Stored data
>>>>
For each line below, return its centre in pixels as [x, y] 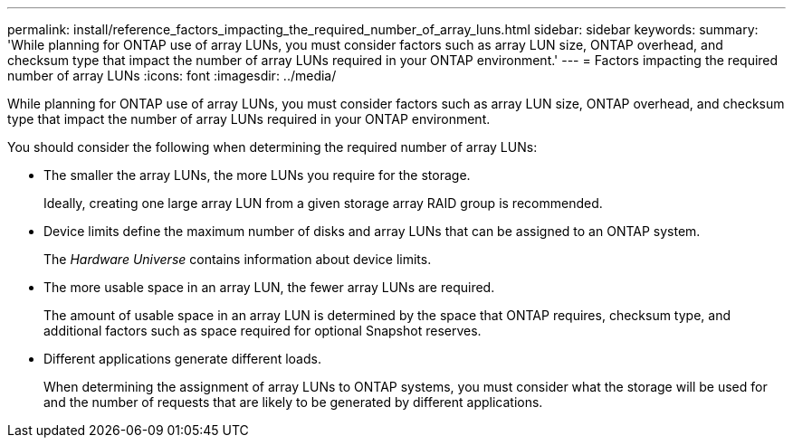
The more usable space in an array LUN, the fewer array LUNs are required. [269, 287]
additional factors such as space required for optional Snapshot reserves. [263, 331]
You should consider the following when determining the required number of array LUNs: [272, 147]
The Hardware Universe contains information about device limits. [238, 259]
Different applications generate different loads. [182, 359]
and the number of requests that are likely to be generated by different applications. [293, 402]
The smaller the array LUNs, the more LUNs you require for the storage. [257, 175]
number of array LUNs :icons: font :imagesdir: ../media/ [172, 76]
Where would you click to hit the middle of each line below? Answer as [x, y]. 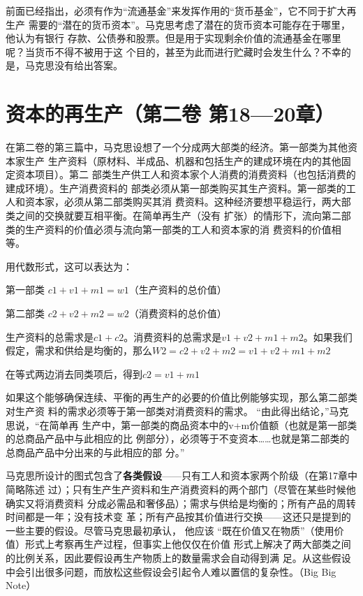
<<<<
> **Task prompt**: Word for word and without pictures, please write out only the lines from the start of the entries through the line containing "number of array LUNs :icons: font", both included.

> **Output**:
For each line below, return its centre in pixels as [x, y] 
The more usable space in an array LUN, the fewer array LUNs are required. [269, 287]
additional factors such as space required for optional Snapshot reserves. [263, 331]
You should consider the following when determining the required number of array LUNs: [272, 147]
The Hardware Universe contains information about device limits. [238, 259]
Different applications generate different loads. [182, 359]
and the number of requests that are likely to be generated by different applications. [293, 402]
The smaller the array LUNs, the more LUNs you require for the storage. [257, 175]
number of array LUNs :icons: font :imagesdir: ../media/ [172, 76]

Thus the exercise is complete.